» What is expected:
Produce a word-for-word copy of the data that follows, excluding images.

» Given information:
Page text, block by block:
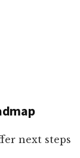
next steps
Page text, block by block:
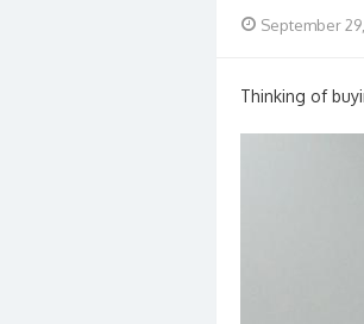
Posted
September
Thinking of
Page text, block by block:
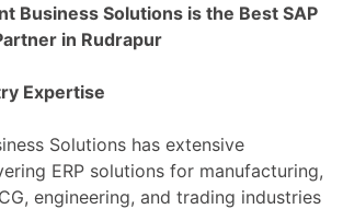
Business Solutions is the Best SAP
in Rudrapur
Expertise
Solutions has extensive
ERP solutions for manufacturing,
engineering, and trading industries
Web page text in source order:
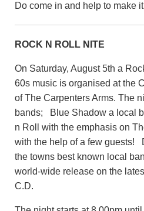
Do come in and help to make
ROCK N ROLL NITE
On Saturday, August 5th a
60s music is organised at the
of The Carpenters Arms. The
bands; Blue Shadow a local
n Roll with the emphasis on
with the help of a few guests!
the towns best known local
world-wide release on the
C.D.
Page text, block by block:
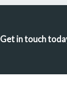
Get in touch
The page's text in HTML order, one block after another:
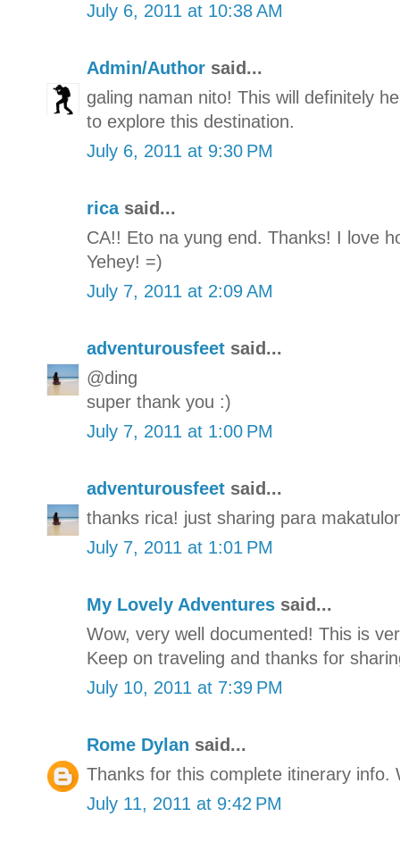
July 6, 2011 at 10:38 AM
Admin/Author said...
galing naman nito! This will definitely
to explore this destination.
July 6, 2011 at 9:30 PM
ricasaid...
CA!! Eto na yung end. Thanks! I love
Yehey! =)
July 7, 2011 at 2:09 AM
adventurousfeet said...
@ding
super thank you :)
July 7, 2011 at 1:00 PM
adventurousfeet said...
thanks rica! just sharing para
July 7, 2011 at 1:01 PM
My Lovely Adventures said...
Wow, very well documented! This is
Keep on traveling and thanks for
July 10, 2011 at 7:39 PM
Rome Dylan said...
Thanks for this complete itinerary
July 11, 2011 at 9:42 PM
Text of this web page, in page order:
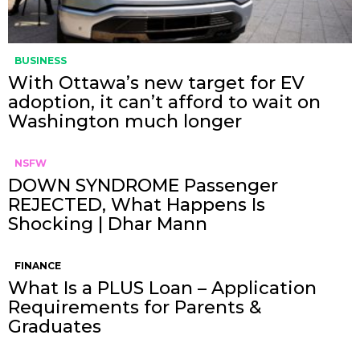
BUSINESS
With Ottawa’s new target for EV
adoption, it can’t afford to wait on
Washington much longer
NSFW
DOWN SYNDROME Passenger
REJECTED, What Happens Is
Shocking | Dhar Mann
FINANCE
What Is a PLUS Loan – Application
Requirements for Parents &
Graduates
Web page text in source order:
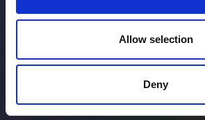
Allow selection
Deny
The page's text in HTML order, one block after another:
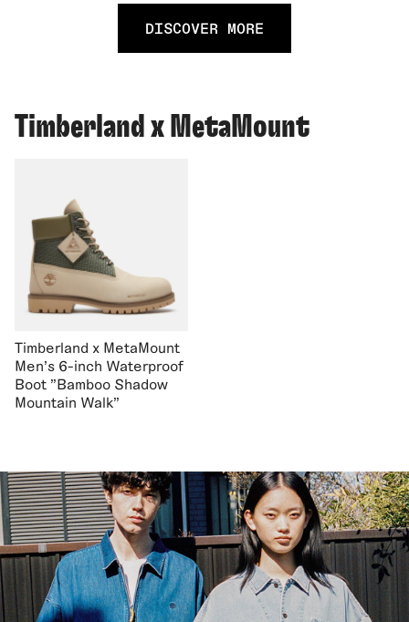
DISCOVER MORE
Timberland x MetaMount
Timberland x MetaMount
Men's 6-inch Waterproof
Boot "Bamboo Shadow
Mountain Walk"
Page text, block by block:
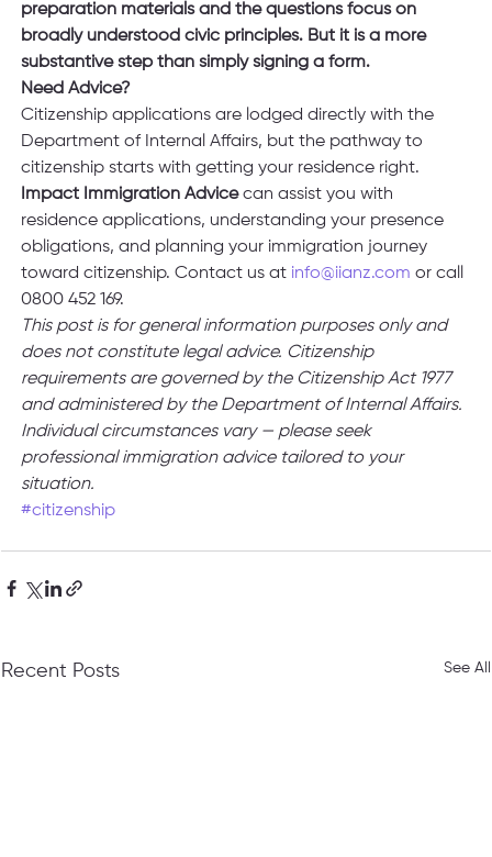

» Answer for the task:
Page text, block by block:
next steps
Page text, block by block:
Posted
September
Thinking of
Page text, block by block:
Business Solutions is the Best SAP
in Rudrapur
Expertise
Solutions has extensive
ERP solutions for manufacturing,
engineering, and trading industries
Web page text in source order:
Do come in and help to make
ROCK N ROLL NITE
On Saturday, August 5th a
60s music is organised at the
of The Carpenters Arms. The
bands; Blue Shadow a local
n Roll with the emphasis on
with the help of a few guests!
the towns best known local
world-wide release on the
C.D.
Page text, block by block:
Get in touch
The page's text in HTML order, one block after another:
July 6, 2011 at 10:38 AM
Admin/Author said...
galing naman nito! This will definitely
to explore this destination.
July 6, 2011 at 9:30 PM
ricasaid...
CA!! Eto na yung end. Thanks! I love
Yehey! =)
July 7, 2011 at 2:09 AM
adventurousfeet said...
@ding
super thank you :)
July 7, 2011 at 1:00 PM
adventurousfeet said...
thanks rica! just sharing para
July 7, 2011 at 1:01 PM
My Lovely Adventures said...
Wow, very well documented! This is
Keep on traveling and thanks for
July 10, 2011 at 7:39 PM
Rome Dylan said...
Thanks for this complete itinerary
July 11, 2011 at 9:42 PM
Text of this web page, in page order:
BUSINESS
With Ottawa’s new target for EV
adoption, it can’t afford to wait on
Washington much longer
NSFW
DOWN SYNDROME Passenger
REJECTED, What Happens Is
Shocking | Dhar Mann
FINANCE
What Is a PLUS Loan – Application
Requirements for Parents &
Graduates
Web page text in source order:
Allow selection
Deny
The page's text in HTML order, one block after another:
DISCOVER MORE
Timberland x MetaMount
Timberland x MetaMount
Men's 6-inch Waterproof
Boot "Bamboo Shadow
Mountain Walk"
Page text, block by block:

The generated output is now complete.